Directions for this task: Your answer must be only the lines below from the one containing "Give the box" through the one containing "Juli 2018 (42, 309, 110, 327)", copied exactly, with the pictures left out.

Input for this task:
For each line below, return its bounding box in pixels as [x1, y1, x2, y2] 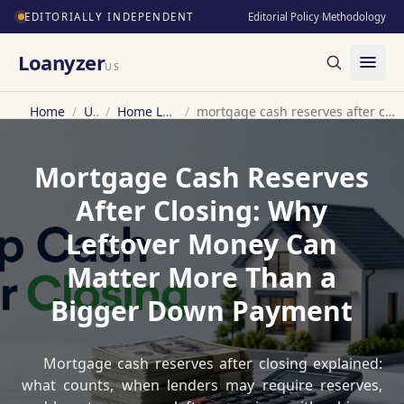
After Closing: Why [76, 191, 328, 229]
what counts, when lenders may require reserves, [22, 374, 382, 395]
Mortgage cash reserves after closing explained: [43, 353, 382, 373]
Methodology [321, 10, 386, 23]
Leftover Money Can [66, 225, 338, 262]
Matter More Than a [67, 258, 337, 296]
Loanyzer [18, 48, 106, 76]
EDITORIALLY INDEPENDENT [24, 10, 195, 23]
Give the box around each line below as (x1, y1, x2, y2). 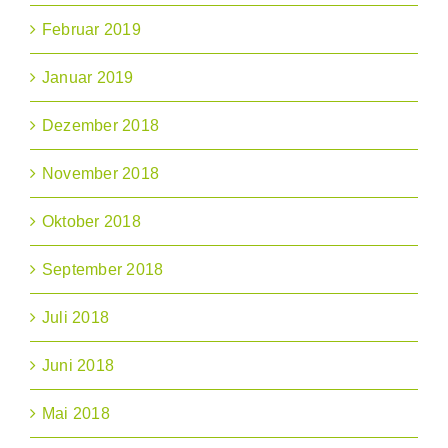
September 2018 (42, 261, 164, 279)
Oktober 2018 (42, 213, 141, 231)
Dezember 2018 (42, 117, 160, 135)
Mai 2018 (42, 405, 110, 423)
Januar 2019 (42, 69, 134, 87)
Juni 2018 (42, 357, 115, 375)
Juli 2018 (42, 309, 110, 327)
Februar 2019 (42, 21, 141, 39)
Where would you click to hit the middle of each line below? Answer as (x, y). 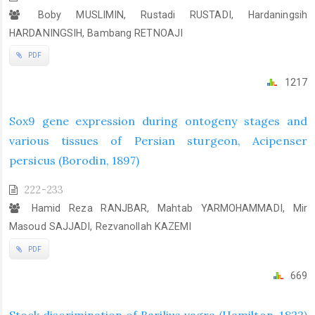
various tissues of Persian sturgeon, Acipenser (158, 141)
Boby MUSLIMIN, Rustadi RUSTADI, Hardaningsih (165, 14)
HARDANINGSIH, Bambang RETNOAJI (96, 33)
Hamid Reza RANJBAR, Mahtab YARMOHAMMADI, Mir (165, 208)
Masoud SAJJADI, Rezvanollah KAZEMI (101, 227)
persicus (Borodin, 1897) (75, 161)
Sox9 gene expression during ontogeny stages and (158, 121)
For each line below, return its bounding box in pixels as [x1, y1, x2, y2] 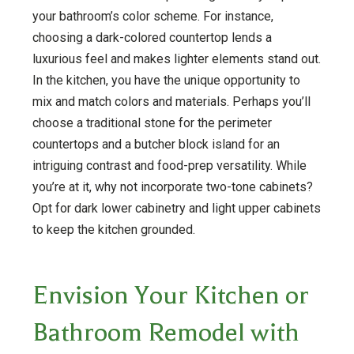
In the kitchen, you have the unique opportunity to [32, 72, 300, 88]
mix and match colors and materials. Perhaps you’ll [32, 93, 311, 109]
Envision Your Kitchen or [32, 280, 309, 310]
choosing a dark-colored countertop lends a [32, 29, 272, 45]
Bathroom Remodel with [32, 317, 299, 347]
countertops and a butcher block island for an [32, 136, 280, 152]
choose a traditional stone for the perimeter [32, 115, 272, 130]
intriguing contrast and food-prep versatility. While [32, 157, 307, 173]
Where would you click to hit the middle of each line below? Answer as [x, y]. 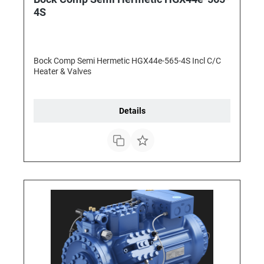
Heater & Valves [62, 72]
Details [132, 111]
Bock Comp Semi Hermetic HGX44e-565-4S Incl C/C [127, 61]
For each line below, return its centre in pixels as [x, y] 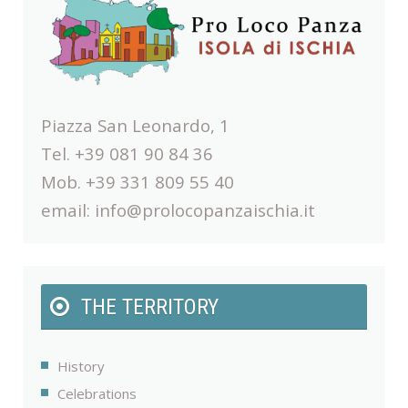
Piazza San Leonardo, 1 [135, 126]
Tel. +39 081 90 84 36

Written reply:
Give the box around each line below as (x1, y1, x2, y2). 
September 2018 (42, 261, 164, 279)
Oktober 2018 (42, 213, 141, 231)
Dezember 2018 (42, 117, 160, 135)
Mai 2018 (42, 405, 110, 423)
Januar 2019 (42, 69, 134, 87)
Juni 2018 (42, 357, 115, 375)
Juli 2018 (42, 309, 110, 327)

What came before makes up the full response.